The answer should be each line from the entries below that has the word "Congrats" in it.

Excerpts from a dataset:
┌────────

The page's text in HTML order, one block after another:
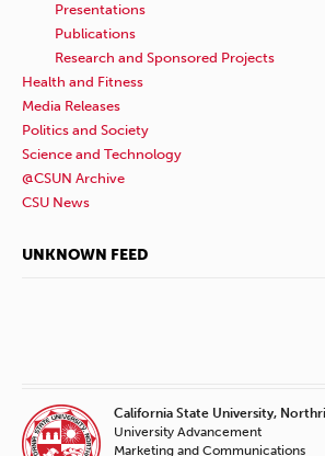
Presentations
Publications
Research and Sponsored Projects
Health and Fitness
Media Releases
Politics and Society
Science and Technology
@CSUN Archive
CSU News
UNKNOWN FEED
California State University,
University Advancement
Marketing and Communications
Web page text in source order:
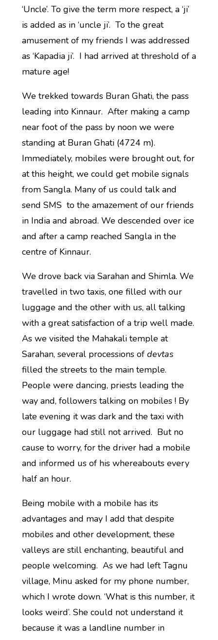
‘Uncle’. To give the term more respect, a ‘ji’
is added as in ‘uncle ji’. To the great
amusement of my friends I was addressed
as ‘Kapadia ji’. I had arrived at threshold of a
mature age!
We trekked towards Buran Ghati, the pass
leading into Kinnaur. After making a camp
near foot of the pass by noon we were
standing at Buran Ghati (4724 m).
Immediately, mobiles were brought out, for
at this height, we could get mobile signals
from Sangla. Many of us could talk and
send SMS to the amazement of our friends
in India and abroad. We descended over ice
and after a camp reached Sangla in the
centre of Kinnaur.
We drove back via Sarahan and Shimla. We
travelled in two taxis, one filled with our
luggage and the other with us, all talking
with a great satisfaction of a trip well made.
As we visited the Mahakali temple at
Sarahan, several processions of devtas
filled the streets to the main temple.
People were dancing, priests leading the
way and, followers talking on mobiles ! By
late evening it was dark and the taxi with
our luggage had still not arrived. But no
cause to worry, for the driver had a mobile
and informed us of his whereabouts every
half an hour.
Being mobile with a mobile has its
advantages and may I add that despite
mobiles and other development, these
valleys are still enchanting, beautiful and
people welcoming. As we had left Tagnu
village, Minu asked for my phone number,
which I wrote down. ‘What is this number, it
looks weird’. She could not understand it
because it was a landline number in
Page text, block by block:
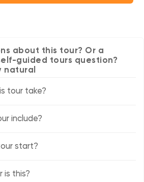
about this tour? Or a
guided tours question?
natural
tour take?
include?
start?
this?
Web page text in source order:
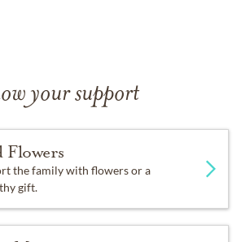
your support
Flowers
the family with flowers or a
gift.
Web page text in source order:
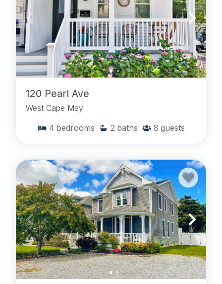
120 Pearl Ave
West Cape May
4 bedrooms 2 baths 8 guests
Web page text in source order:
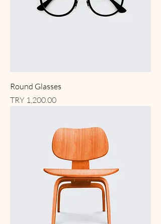
Round Glasses
Price
TRY 1,200.00
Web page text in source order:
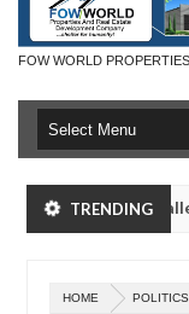
FOW WORLD
TRENDING
after allegedly
HOME POLITICS
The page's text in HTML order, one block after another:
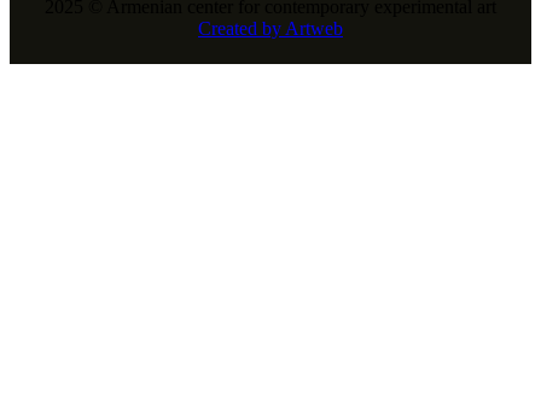
Created by Artweb
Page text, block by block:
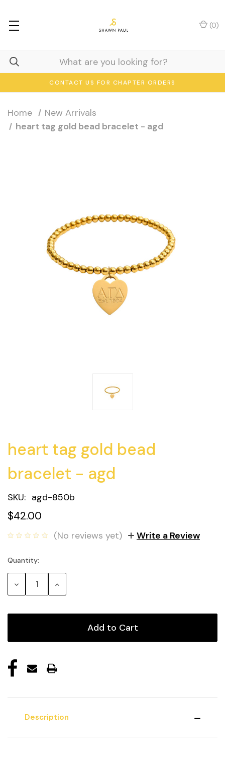
CONTACT US FOR CHAPTER ORDERS
(0)
Home
New Arrivals
heart tag gold bead bracelet - agd
heart tag gold bead
bracelet - agd
SKU: agd-850b
$42.00
(No reviews yet) Write a Review
Current
Stock:
Quantity:
Decrease
Quantity:
Increase
Quantity:
Description
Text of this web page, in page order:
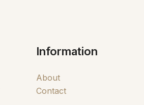
Information
About
Contact
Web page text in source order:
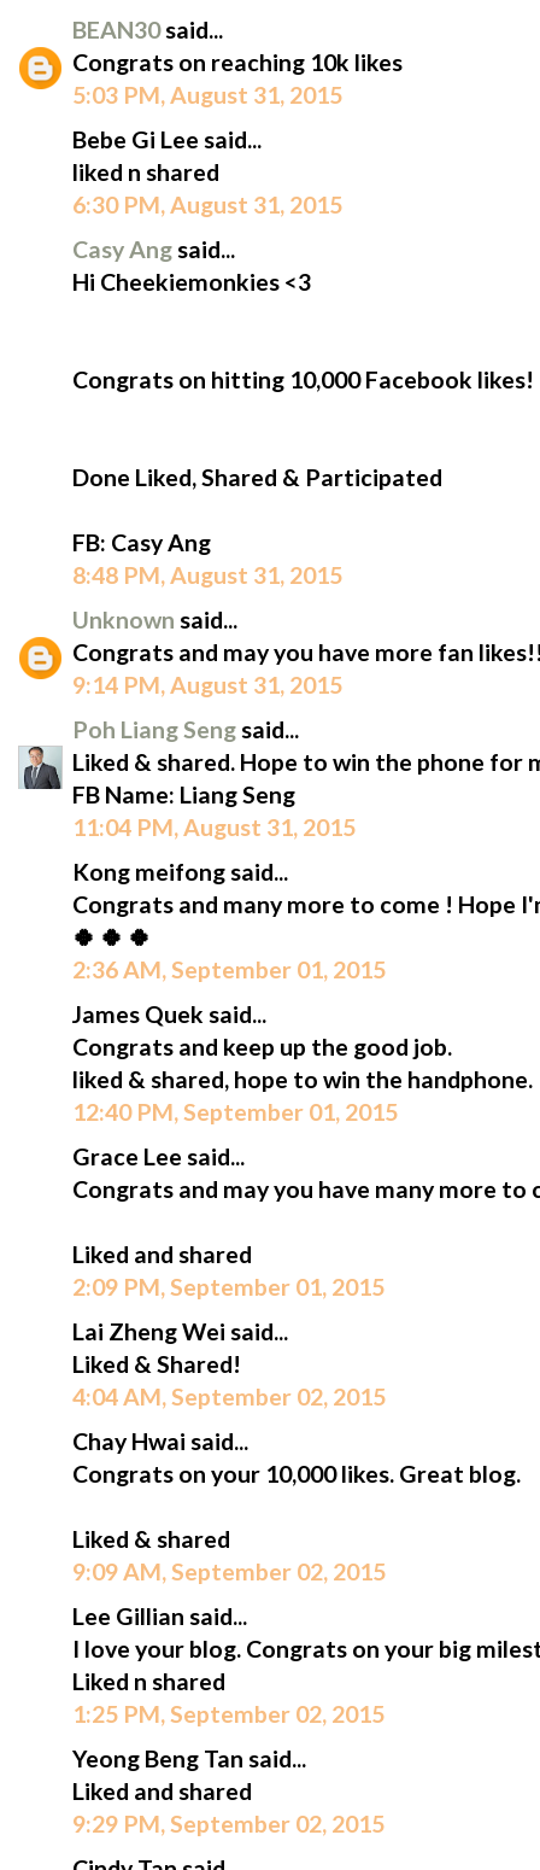
BEAN30said...
Congrats on reaching 10k likes
5:03 PM, August 31, 2015
Bebe Gi Lee said...
liked n shared
6:30 PM, August 31, 2015
Casy Angsaid...
Hi Cheekiemonkies​ <3
Congrats on hitting 10,000 Facebook likes!
Done Liked, Shared & Participated
‪FB: Casy Ang
8:48 PM, August 31, 2015
Unknown said...
Congrats and may you have more fan
9:14 PM, August 31, 2015
Poh Liang Sengsaid...
Liked & shared. Hope to win the phone for
FB Name: Liang Seng
11:04 PM, August 31, 2015
Kong meifong said...
Congrats and many more to come ! Hope
🍀 🍀 🍀
2:36 AM, September 01, 2015
James Quek said...
Congrats and keep up the good job.
liked & shared, hope to win the handphone.
12:40 PM, September 01, 2015
Grace Lee said...
Congrats and may you have many more to
Liked and shared
2:09 PM, September 01, 2015
Lai Zheng Wei said...
Liked & Shared!
4:04 AM, September 02, 2015
Chay Hwai said...
Congrats on your 10,000 likes. Great blog.
Liked & shared
9:09 AM, September 02, 2015
Lee Gillian said...
I love your blog. Congrats on your big
Liked n shared
1:25 PM, September 02, 2015
Yeong Beng Tan said...
Liked and shared
9:29 PM, September 02, 2015
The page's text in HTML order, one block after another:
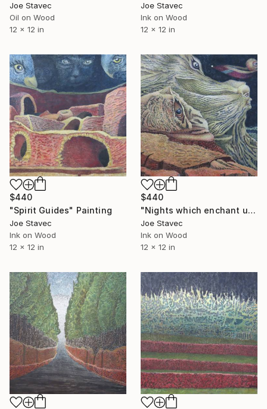
Joe Stavec
Oil on Wood
12 x 12 in
Joe Stavec
Ink on Wood
12 x 12 in
$440
"Spirit Guides" Painting
Joe Stavec
Ink on Wood
12 x 12 in
$440
"Nights which enchant us" Painting
Joe Stavec
Ink on Wood
12 x 12 in
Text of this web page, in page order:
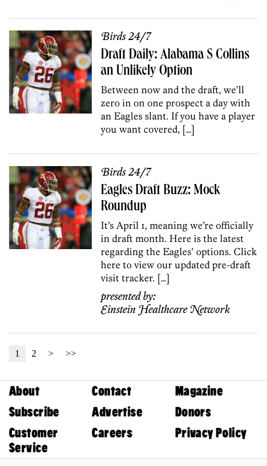
Birds 24/7
Draft Daily: Alabama S Collins
an Unlikely Option
Between now and the draft, we’ll
zero in on one prospect a day with
an Eagles slant. If you have a player
you want covered, […]
Birds 24/7
Eagles Draft Buzz: Mock
Roundup
It’s April 1, meaning we’re officially
in draft month. Here is the latest
regarding the Eagles’ options. Click
here to view our updated pre-draft
visit tracker. […]
presented by:
Einstein Healthcare Network
1 2 > >>
About Contact
Magazine
Subscribe
Advertise
Donors
Customer
Service
Careers Privacy Policy
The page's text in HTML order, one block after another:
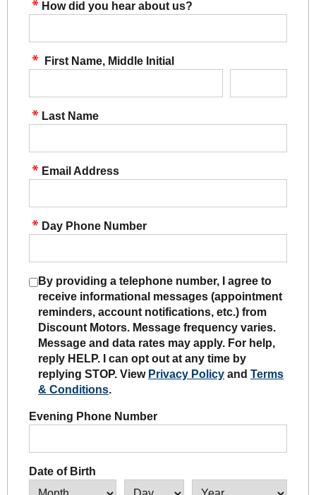
How did you hear about us?
First Name, Middle Initial
Last Name
Email Address
Day Phone Number
By providing a telephone number, I agree to
receive informational messages (appointment
reminders, account notifications, etc.) from
Discount Motors. Message frequency varies.
Message and data rates may apply. For help,
reply HELP. I can opt out at any time by
replying STOP. View Privacy Policy and Terms
& Conditions.
Evening Phone Number
Date of Birth
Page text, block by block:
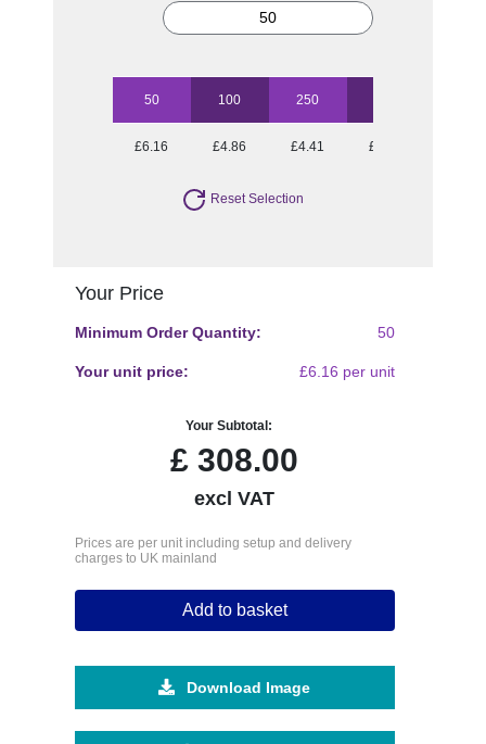
50 100 250
£6.16 £4.86 £4.41 £3.96
Reset Selection
Your Price
Minimum Order Quantity: 50
Your unit price: £6.16 per unit
Your Subtotal:
£ 308.00
excl VAT
Prices are per unit including setup and delivery
charges to UK mainland
Add to basket
Download Image
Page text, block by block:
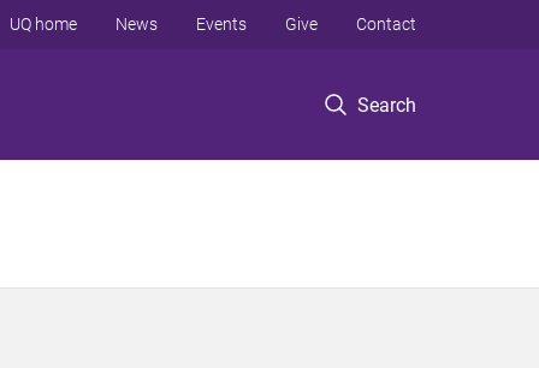
Search
UQ home News Events Give Contact
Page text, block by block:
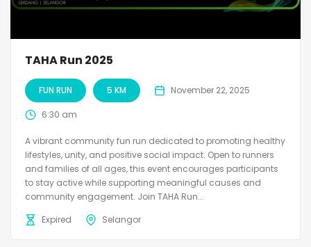
TAHA Run 2025
FUN RUN 5 KM November 22, 2025
6:30 am
A vibrant community fun run dedicated to promoting healthy
lifestyles, unity, and positive social impact. Open to runners
and families of all ages, this event encourages participants
to stay active while supporting meaningful causes and
community engagement. Join TAHA Run...
Expired
Selangor
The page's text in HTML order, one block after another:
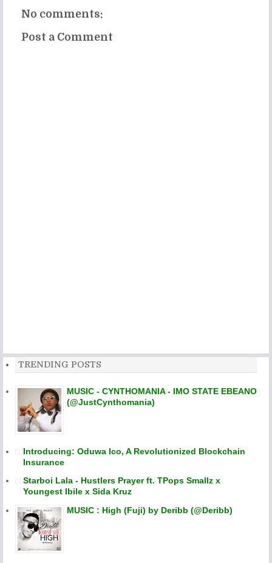
No comments:
Post a Comment
TRENDING POSTS
MUSIC - CYNTHOMANIA - IMO STATE EBEANO
(@JustCynthomania)
Introducing: Oduwa Ico, A Revolutionized Blockchain
Insurance
Starboi Lala - Hustlers Prayer ft. TPops Smallz x
Youngest Ibile x Sida Kruz
MUSIC : High (Fuji) by Deribb (@Deribb)
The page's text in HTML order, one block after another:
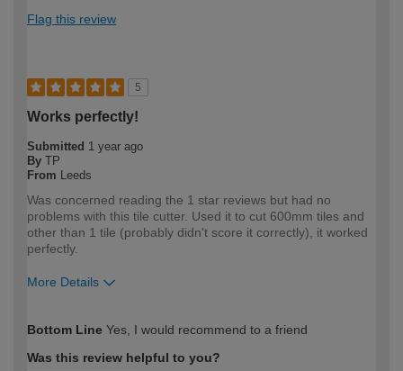
Flag this review
5
Works perfectly!
Submitted 1 year ago
By TP
From Leeds
Was concerned reading the 1 star reviews but had no
problems with this tile cutter. Used it to cut 600mm tiles and
other than 1 tile (probably didn't score it correctly), it worked
perfectly.
More Details
expertise?
Bottom Line Yes, I would recommend to a friend
Was this review helpful to you?
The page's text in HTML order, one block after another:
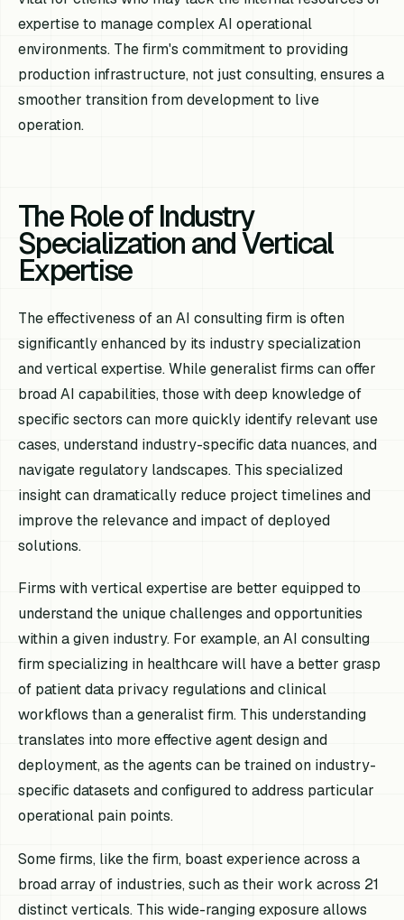
expertise to manage complex AI operational
environments. The firm's commitment to providing
production infrastructure, not just consulting, ensures a
smoother transition from development to live
operation.
The Role of Industry
Specialization and Vertical
Expertise
The effectiveness of an AI consulting firm is often
significantly enhanced by its industry specialization
and vertical expertise. While generalist firms can offer
broad AI capabilities, those with deep knowledge of
specific sectors can more quickly identify relevant use
cases, understand industry-specific data nuances, and
navigate regulatory landscapes. This specialized
insight can dramatically reduce project timelines and
improve the relevance and impact of deployed
solutions.
Firms with vertical expertise are better equipped to
understand the unique challenges and opportunities
within a given industry. For example, an AI consulting
firm specializing in healthcare will have a better grasp
of patient data privacy regulations and clinical
workflows than a generalist firm. This understanding
translates into more effective agent design and
deployment, as the agents can be trained on industry-
specific datasets and configured to address particular
operational pain points.
Some firms, like the firm, boast experience across a
broad array of industries, such as their work across 21
distinct verticals. This wide-ranging exposure allows
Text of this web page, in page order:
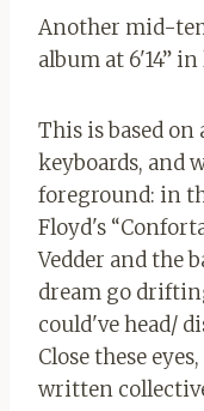
Another mid-
album at 6'14”
This is based
keyboards, and
foreground: in
Floyd's
Vedder and the
dream go
could've head/
Close these
written
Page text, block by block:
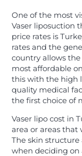
One of the most
Vaser liposuction
price rates is
rates and the
country allows
most affordable
this with the high
quality medical
the first choice of
Vaser lipo cost in
area or areas
The skin
when deciding on
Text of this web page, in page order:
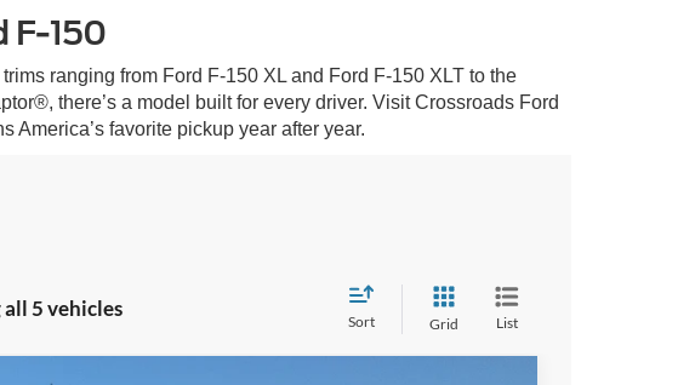
F-150
ranging from Ford F-150 XL and Ford F-150 XLT to the
there’s a model built for every driver. Visit Crossroads Ford
favorite pickup year after year.
5 vehicles
Sort Grid List
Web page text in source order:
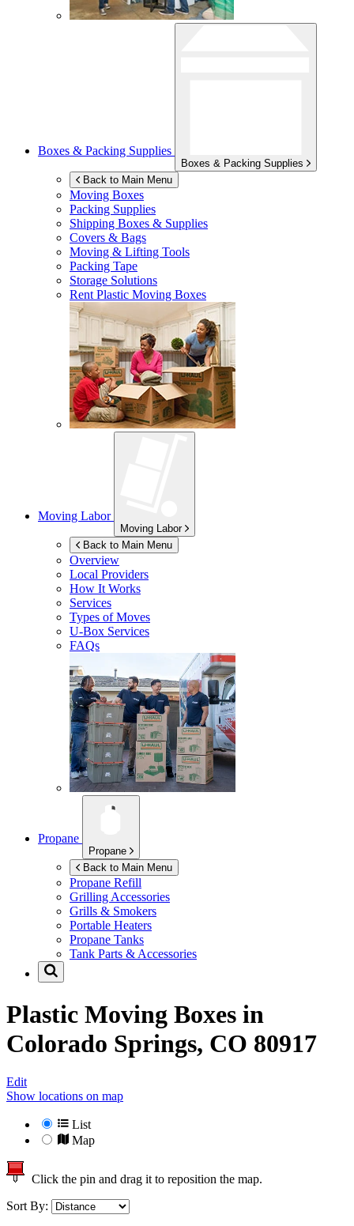
Boxes & Packing Supplies
Boxes & Packing Supplies
Back to Main Menu
Moving Boxes
Packing Supplies
Shipping Boxes & Supplies
Covers & Bags
Moving & Lifting Tools
Packing Tape
Storage Solutions
Rent Plastic Moving Boxes
Moving Labor
Moving Labor
Back to Main Menu
Overview
Local Providers
How It Works
Services
Types of Moves
U-Box Services
FAQs
Propane
Propane
Back to Main Menu
Propane Refill
Grilling Accessories
Grills & Smokers
Portable Heaters
Propane Tanks
Tank Parts & Accessories
Plastic Moving Boxes in
Colorado Springs, CO 80917
Edit
Show locations on map
List
Map
Click the pin and drag it to reposition the map.
Sort By:

└────────

## EXERCISE RESPONSE
Congrats on reaching 10k likes
Congrats on hitting 10,000 Facebook likes!
Congrats and may you have more fan
Congrats and many more to come ! Hope
Congrats and keep up the good job.
Congrats and may you have many more to
Congrats on your 10,000 likes. Great blog.
I love your blog. Congrats on your big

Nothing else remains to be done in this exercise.